Degenerative joint disease (DJD) is one of the most common causes of chronic pain in cats. Two studies were designed to identify risk factors for DJD in 6-year-old cats by examining prospective data from a longitudinal cohort study, and compare the activity profiles and quality of life of cats with (cases) and without (controls) early owner-reported signs of impaired mobility using orthopaedic examination, accelerometry and owner-completed questionnaires (Feline Musculoskeletal Pain Index (FMPI), VetMetrica). 
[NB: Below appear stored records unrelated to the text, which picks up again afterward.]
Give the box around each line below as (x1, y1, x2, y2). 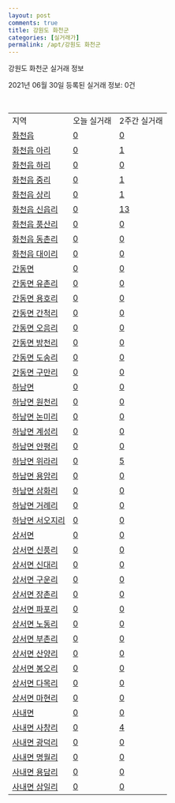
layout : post (8, 11, 51, 20)
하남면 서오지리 (12, 515, 65, 526)
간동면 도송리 (12, 352, 58, 363)
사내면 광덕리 (12, 737, 58, 749)
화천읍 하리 (12, 159, 51, 171)
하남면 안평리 (12, 441, 58, 452)
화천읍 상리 (12, 189, 51, 201)
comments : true (8, 19, 58, 27)

Binomial logistic regression using backwards elimination identified four risk factors for increased owner-reported mobility impairment score in 6-year-old cats: entire neuter status at six months of age (OR=1.97, 95%CI 1.26–3.07), sustained trauma before six years of age (OR=1.85, 95%CI 1.3–2.6), outdoor access at six years of age (OR=1.67, 95%CI 0.96–2.9), and overweight/obese status at six years of age (OR=1.62, 95%CI 1.13–2.33). Case cats scored significantly lower than control cats for the FMPI (p=0.003) and the VetMetrica domain of comfort (p=0.002), but not vitality (p=0.009) or emotional wellbeing (p=0.018). Total pain (p<0.0001), crepitus (p=0.002) and thickening (p=0.003) scores were higher in case cats. Accelerometry differentiated cases from controls with a 90.9% accuracy.  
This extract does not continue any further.